The western is a large and varied genre as well, so the pair are trying to stick to the old-school tropes, rather than battle with such groundbreaking films as Wild Wild West. “I’m sure we had a big conversation about [the giant mechanical spider], but we decided that Will Smith already covered it so deftly. We’re more into the spaghetti westerns, the westerns made by Italians and all the westerns made by people who were taking LSD in the ’60s, that’s kind of the stuff that we’re more interested in.”

Jekyll and James circled each other in their own solo stand up careers before finally deciding to join forces, but the process was organic. “Jared would be onstage and I’d be in the audience and I would heckle him, and then it would become a sketch. We’d bomb each other’s sets and hijack each other’s shows from time to time, and then last year we wrote our first actual show…and that’s how we found our actual style…I think, that I haven’t seen anyone else do a combination of music and clowning.”

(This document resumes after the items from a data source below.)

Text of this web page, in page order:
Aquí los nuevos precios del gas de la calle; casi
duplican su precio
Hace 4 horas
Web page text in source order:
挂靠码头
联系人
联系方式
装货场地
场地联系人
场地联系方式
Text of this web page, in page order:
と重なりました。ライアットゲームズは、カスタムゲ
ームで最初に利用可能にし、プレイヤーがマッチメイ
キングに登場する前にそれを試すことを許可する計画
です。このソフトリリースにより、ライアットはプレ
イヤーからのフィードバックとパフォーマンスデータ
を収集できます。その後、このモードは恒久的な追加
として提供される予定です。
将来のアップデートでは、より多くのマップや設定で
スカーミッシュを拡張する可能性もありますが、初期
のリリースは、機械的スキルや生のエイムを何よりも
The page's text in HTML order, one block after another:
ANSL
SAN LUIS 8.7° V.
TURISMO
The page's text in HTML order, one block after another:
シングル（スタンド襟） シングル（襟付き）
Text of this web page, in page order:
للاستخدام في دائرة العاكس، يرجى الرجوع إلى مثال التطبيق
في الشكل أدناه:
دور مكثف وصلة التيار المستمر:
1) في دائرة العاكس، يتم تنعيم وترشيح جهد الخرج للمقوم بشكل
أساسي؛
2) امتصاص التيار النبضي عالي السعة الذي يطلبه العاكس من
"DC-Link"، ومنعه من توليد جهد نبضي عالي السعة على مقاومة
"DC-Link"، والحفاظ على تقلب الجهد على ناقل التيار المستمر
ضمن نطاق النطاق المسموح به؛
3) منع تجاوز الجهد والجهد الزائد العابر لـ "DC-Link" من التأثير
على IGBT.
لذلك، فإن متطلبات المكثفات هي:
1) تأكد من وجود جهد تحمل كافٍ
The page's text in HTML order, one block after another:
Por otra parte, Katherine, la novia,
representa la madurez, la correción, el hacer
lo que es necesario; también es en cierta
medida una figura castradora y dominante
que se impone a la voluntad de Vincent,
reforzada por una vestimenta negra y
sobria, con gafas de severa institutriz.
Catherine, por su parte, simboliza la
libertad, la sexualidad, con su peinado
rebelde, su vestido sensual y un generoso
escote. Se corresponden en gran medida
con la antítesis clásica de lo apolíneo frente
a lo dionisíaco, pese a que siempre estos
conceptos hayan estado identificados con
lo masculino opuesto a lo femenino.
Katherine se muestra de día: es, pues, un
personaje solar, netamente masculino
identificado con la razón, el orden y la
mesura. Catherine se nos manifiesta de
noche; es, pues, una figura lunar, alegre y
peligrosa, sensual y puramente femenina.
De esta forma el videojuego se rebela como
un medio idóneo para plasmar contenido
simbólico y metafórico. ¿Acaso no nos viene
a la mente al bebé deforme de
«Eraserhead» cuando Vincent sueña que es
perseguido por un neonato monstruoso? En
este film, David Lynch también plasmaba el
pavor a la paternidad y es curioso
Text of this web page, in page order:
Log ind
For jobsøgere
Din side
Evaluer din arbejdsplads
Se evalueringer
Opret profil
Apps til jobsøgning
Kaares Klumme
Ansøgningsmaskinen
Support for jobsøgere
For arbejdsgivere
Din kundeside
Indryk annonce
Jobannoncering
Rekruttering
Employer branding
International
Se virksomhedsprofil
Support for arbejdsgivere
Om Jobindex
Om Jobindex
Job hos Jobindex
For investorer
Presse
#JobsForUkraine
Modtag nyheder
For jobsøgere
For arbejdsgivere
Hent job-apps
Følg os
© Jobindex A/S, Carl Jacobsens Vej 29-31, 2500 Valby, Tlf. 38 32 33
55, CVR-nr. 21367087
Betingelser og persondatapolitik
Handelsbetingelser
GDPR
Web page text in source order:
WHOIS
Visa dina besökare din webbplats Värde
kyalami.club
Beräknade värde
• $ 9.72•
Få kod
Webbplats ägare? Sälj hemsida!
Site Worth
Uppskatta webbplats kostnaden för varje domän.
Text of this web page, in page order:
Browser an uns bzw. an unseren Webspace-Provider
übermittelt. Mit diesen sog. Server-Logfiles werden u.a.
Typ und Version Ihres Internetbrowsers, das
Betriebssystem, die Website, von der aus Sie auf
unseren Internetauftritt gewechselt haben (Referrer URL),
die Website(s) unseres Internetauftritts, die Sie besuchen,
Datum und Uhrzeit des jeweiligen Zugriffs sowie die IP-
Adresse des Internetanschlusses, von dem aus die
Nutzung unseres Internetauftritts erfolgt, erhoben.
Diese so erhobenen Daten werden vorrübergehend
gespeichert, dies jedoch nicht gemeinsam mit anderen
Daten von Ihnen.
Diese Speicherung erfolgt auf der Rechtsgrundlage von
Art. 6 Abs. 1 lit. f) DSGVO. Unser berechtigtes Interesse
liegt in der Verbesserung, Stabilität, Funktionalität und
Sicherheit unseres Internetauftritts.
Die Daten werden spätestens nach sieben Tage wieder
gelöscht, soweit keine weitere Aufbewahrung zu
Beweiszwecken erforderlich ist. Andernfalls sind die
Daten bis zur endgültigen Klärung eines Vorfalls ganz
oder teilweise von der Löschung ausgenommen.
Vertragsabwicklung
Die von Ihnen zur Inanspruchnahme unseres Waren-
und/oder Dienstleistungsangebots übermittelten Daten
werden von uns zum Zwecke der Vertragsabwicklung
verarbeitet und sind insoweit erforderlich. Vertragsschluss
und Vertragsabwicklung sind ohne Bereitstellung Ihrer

Although they’ve been compared to The Mighty Boosh and Flight of the Conchords, it’s hard to pin down the pair’s influences, as they prefer to continue working on their style, “It’s really about coming up with the best stupid idea – we put a high premium on stupidity in our writing.”

After Melbourne the pair are continuing to tour, but are also looking to work in another direction. “We haven’t really discussed this in depth, but we’re also thinking of making this the basis of a web series. I see it moving in that direction beyond being a live show, I see it becoming something new online. I haven’t really discussed this much with Jared.”

I point out that if I put it in the article then it will have to become true. “Exactly! There’s no argument with that.”